An Oregon sheriff who lost a state legal battle to deny a concealed handgun license for a medical marijuana patient has decided to take his case to the U.S. Supreme Court.
Jackson County Sheriff Mike Winters has argued that issuing the license would violate federal law, specifically the Gun Control Act of 1968.
That argument was rejected by a trial court, the Oregon Court of Appeals and the Oregon Supreme Court in rulings that say state law on concealed handgun permits does not pre-empt federal law, the Mail Tribune reported Wednesday.
Cynthia Willis of Gold Hill acknowledged using medical marijuana when she filed her permit application with Winters in 2008, setting off the legal battle. She was issued a concealed handgun license after the sheriff lost in the Oregon Court of Appeals.
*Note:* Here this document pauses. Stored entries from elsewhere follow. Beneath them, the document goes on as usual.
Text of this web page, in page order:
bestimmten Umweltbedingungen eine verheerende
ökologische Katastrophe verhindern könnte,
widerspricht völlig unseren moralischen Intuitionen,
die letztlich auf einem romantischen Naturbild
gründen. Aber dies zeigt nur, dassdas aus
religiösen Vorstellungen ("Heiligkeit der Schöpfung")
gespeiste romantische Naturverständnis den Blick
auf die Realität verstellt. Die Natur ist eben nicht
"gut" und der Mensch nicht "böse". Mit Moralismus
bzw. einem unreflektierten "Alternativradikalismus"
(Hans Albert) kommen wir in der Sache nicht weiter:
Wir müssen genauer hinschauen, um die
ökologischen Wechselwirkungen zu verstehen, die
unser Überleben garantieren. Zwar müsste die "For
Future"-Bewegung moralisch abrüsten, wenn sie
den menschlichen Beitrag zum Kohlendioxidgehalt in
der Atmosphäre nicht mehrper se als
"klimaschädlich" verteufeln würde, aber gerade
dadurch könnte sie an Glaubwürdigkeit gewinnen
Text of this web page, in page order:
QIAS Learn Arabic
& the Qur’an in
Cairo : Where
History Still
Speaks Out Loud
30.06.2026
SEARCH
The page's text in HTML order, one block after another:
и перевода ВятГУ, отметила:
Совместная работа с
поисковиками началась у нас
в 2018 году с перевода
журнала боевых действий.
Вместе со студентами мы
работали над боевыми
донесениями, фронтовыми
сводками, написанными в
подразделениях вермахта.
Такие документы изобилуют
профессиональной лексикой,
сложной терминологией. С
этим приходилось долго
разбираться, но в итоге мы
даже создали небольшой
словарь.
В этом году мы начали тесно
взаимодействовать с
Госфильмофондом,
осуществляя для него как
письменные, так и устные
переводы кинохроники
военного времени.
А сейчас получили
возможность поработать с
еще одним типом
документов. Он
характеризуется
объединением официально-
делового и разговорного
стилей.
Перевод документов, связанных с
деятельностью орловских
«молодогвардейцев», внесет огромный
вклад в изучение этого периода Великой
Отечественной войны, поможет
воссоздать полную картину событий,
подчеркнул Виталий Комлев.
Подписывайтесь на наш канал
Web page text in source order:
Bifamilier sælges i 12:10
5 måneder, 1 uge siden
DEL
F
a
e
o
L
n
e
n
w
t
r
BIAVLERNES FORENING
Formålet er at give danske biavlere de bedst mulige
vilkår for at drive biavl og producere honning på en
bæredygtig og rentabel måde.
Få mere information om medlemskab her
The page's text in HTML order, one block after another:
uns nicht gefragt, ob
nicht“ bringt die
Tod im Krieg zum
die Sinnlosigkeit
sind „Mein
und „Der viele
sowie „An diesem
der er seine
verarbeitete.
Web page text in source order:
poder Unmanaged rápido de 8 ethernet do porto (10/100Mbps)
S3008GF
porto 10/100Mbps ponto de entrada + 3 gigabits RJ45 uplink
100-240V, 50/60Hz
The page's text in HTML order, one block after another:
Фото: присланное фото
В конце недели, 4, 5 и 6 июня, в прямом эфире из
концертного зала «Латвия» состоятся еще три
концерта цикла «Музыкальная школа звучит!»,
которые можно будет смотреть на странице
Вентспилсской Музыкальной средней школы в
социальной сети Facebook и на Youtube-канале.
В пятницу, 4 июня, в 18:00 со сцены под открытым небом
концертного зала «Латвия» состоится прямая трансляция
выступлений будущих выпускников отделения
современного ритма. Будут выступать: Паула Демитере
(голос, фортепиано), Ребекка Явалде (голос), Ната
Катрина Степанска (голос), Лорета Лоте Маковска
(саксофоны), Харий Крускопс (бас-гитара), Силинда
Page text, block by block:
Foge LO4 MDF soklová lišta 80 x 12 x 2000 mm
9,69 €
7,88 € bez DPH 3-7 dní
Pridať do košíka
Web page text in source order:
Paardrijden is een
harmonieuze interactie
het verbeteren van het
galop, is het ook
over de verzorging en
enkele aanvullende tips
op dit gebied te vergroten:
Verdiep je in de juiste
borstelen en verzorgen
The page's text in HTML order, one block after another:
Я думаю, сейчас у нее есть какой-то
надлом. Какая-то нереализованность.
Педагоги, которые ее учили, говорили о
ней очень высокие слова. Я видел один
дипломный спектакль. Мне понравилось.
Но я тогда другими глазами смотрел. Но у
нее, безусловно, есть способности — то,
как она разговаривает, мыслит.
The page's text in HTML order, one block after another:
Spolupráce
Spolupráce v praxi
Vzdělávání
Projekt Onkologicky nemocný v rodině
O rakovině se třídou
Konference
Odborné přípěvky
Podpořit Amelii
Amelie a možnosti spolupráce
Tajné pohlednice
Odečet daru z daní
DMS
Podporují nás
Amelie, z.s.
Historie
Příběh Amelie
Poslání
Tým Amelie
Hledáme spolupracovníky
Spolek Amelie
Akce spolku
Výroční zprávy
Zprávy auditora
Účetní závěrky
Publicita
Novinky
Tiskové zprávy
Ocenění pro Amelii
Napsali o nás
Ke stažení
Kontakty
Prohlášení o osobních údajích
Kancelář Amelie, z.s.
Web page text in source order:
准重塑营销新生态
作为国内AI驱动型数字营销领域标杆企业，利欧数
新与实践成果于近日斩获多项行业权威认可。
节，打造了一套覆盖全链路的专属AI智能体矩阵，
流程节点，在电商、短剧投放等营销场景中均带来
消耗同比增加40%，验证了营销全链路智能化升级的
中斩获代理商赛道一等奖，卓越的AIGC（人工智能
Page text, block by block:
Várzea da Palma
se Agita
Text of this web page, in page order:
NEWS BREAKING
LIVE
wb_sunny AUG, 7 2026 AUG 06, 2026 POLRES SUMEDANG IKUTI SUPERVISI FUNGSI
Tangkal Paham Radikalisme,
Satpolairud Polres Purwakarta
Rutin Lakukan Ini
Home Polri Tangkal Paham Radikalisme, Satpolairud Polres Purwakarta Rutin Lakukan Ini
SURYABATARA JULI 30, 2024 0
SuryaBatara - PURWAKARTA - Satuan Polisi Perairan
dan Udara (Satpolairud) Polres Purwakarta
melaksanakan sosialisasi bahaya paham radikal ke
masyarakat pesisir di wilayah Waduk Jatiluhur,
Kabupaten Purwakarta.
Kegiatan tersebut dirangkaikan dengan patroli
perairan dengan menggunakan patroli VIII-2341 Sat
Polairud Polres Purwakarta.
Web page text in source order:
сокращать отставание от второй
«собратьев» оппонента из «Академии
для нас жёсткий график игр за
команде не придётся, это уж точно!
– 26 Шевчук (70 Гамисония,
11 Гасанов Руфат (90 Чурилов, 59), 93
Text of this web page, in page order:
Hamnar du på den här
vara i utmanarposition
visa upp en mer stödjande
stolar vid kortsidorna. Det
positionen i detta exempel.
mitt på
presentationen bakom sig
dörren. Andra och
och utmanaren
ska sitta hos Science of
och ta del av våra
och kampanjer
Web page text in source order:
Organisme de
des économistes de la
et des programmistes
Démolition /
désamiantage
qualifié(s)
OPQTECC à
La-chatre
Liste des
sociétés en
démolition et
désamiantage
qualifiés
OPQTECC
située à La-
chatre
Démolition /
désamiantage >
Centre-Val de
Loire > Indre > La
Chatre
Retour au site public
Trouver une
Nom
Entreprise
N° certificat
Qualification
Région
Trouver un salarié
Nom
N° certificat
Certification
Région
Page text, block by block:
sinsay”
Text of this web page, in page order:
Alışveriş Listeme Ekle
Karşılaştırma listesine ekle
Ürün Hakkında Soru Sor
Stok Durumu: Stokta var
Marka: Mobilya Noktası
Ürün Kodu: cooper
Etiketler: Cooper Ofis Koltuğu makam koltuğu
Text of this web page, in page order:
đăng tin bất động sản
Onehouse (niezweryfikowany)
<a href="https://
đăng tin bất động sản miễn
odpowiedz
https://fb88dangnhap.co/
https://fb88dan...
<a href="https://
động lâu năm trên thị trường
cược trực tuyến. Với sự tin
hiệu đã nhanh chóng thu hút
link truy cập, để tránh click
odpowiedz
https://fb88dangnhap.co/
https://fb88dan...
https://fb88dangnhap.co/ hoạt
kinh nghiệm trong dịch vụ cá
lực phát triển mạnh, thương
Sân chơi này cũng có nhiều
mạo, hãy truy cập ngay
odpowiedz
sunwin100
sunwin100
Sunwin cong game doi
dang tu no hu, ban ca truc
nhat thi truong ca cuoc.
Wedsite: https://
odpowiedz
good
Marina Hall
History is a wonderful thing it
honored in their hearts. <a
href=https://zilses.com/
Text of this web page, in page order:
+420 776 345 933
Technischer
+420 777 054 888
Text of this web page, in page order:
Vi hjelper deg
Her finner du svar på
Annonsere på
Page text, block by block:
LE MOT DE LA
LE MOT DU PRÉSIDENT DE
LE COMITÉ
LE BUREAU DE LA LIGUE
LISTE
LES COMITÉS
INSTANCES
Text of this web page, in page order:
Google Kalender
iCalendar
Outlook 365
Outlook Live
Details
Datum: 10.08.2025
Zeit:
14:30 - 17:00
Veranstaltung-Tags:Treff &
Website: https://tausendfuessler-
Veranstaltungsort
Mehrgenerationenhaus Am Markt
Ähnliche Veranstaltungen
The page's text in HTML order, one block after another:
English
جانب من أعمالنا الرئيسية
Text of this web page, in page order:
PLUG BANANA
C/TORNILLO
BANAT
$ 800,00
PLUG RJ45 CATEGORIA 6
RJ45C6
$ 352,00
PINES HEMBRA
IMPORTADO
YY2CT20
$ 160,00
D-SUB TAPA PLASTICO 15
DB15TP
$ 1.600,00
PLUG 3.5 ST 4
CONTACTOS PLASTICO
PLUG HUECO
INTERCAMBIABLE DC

"I was hoping that it was over, but apparently it is not," Willis said. "I'm just so surprised that there would be a further use of tax dollars in this way."
So far, the case has cost the county $13,000 in outside legal fees plus the equivalent of $20,000 in time spent by the county's internal legal team.
Washington County, which lost a similar case, also has decided to appeal to the U.S. Supreme Court.
Ryan Kirchoff, an attorney for Jackson County, said the Gun Control Act is designed to keep guns out of the hands of people Congress considered potentially dangerous or irresponsible, such as those who use a controlled substance.
Because marijuana is a controlled substance, the county argues gun ownership would be barred under the Gun Control Act, he said. But the state statute concerning concealed weapons doesn't explicitly address it.
Leland Berger, who represents Willis, said judges in three different Oregon courts have already concluded that the federal law does not excuse sheriffs from issuing concealed weapons permits to people who hold medical marijuana cards and otherwise qualify.
"How many judges do we need to rule on this?" Berger said.
The petition Kirchoff filed with the U.S. Supreme Court makes a point of pressing for clarity in resolving conflicting state and federal laws.
"As this case demonstrates, the mounting constitutional and political tension between the states and the federal government over medical marijuana has expanded into the intersection of federal and state firearms regulation," the petition states.
But the likelihood a case will be taken under review is slim. Of the 10,000 cases sent to the U.S. Supreme Court in a given year, only about 200 are heard.